Task objective: Search the listing below for the line containing "Page text, block". From there through the line containing "The page's text", transcribe every line exactly, both ends included.
═════ Data under study
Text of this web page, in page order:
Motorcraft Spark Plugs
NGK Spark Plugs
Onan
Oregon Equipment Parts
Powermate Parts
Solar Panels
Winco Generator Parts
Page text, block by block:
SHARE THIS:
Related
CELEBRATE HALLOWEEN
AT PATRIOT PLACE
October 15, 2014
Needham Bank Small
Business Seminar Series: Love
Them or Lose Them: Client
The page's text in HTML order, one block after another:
══════════
═════ Data under study
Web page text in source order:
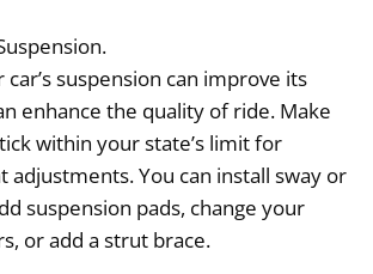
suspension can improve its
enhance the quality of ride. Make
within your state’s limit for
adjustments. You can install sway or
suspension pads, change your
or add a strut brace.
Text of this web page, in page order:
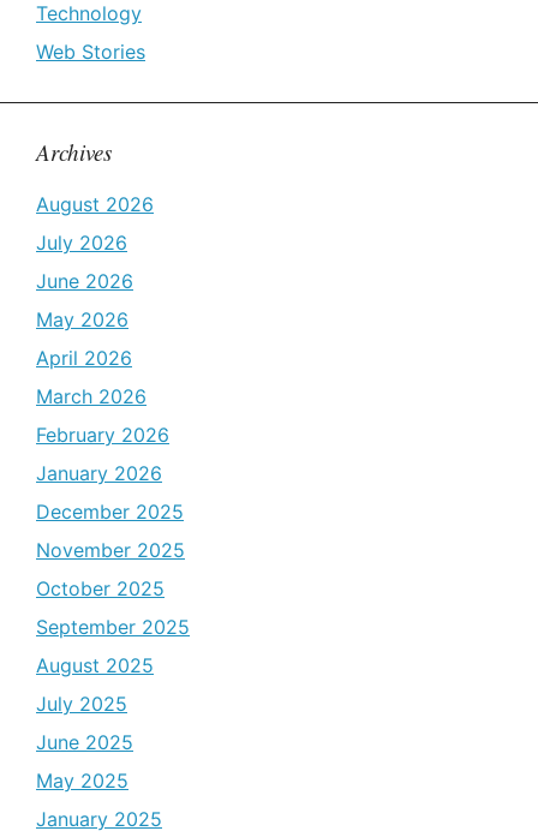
══════════
Written solution:
Page text, block by block:
SHARE THIS:
Related
CELEBRATE HALLOWEEN
AT PATRIOT PLACE
October 15, 2014
Needham Bank Small
Business Seminar Series: Love
Them or Lose Them: Client
The page's text in HTML order, one block after another:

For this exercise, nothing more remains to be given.